PySpark recommendation system for movies. Final project for DSCI 632.

Primary LanguageJupyter Notebook

Creating a Movie Recommendation System Using PySpark

Project Overview:

This repository was created for the INFO 632 course at Drexel University. The goal was to create a recommendating system using PySpark to recommend any number of movies to a user given their previous ratings and ratings of other users who are similar to them. We utilized both collaborative filtering and content-based recommendations. The ratings data used came from GroupLens, specifically their MovieLens dataset.

File Manifest:

  • Folder /data - Contains all data files
    • links.csv - Contains IMDb and TMDb movie IDs.
    • movies.csv - Contains movie titles and genres.
    • ratings.csv - Contains ratings data for each user.
    • tags.csv - Contains user-provided tags for movies.
  • Folder /documents - Cotains all miscellaneous documents
    • Final Project Write Up.pdf - Final report required for class.
  • Part1_EDA.ipynb - Python/PySpark code for MovieLens EDA.
  • Part2_CollaborativeFiltering.ipynb - Python/PySpark code for collaborative filtering recommending.
  • Part3_ContentBased.ipynb - Python/PySpark code for content-based recommending.

Reason for Project:

Movie predictions can help users find movies they'll most likely enjoy that they might otherwise not have discovered. Accurate and useful recommendations can also encourage a user to continue utilizing a given platform, like Netflix, Hulu, or Disney+.

Team Members:

Alphabetized by last name:

Python Requirements

  • Python ≥ 3.8.
  • Python libraries required:
    • matplotlib.pylot
    • pandas

How to Execute Notebook:

All of the code in this project needs to be opened in a Jupyter notebook environment. We recommend using Google Colab.

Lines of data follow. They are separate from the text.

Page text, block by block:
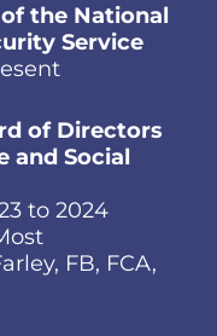
the National
Service
of Directors
and Social
to 2024
FB, FCA,
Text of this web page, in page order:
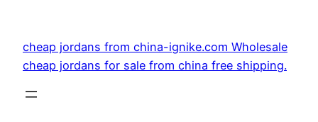
content
cheap jordans from china-ignike.com Wholesale
cheap jordans for sale from china free shipping.
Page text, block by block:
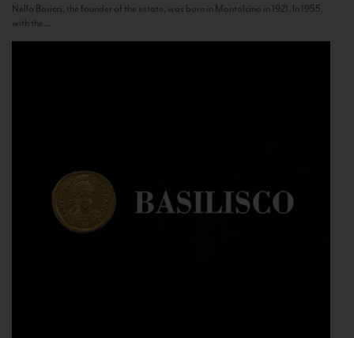
Nello Baricci, the founder of the estate, was born in Montalcino in 1921. In 1955,
with the...
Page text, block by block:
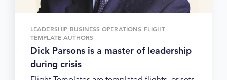
LEADERSHIP BUSINESS OPERATIONS FLIGHT
TEMPLATE AUTHORS
Dick Parsons is a master of leadership
during crisis

Known Limitations of Project:

  1. Only 600 users. This only contains data on 600 users. More users would allow for better predictions and might highlight additional latent features that could be valuable.
  2. Most current data is four years old. It might be useful to include ratings from current movies. If we provided hypothetical recommendations to these users, it might not longer be accurate for their current tastes.
  3. Small dataset We only have 100,000 ratings. If we had the cloud computing power, we could analyze the larger 20M+ ratings dataset.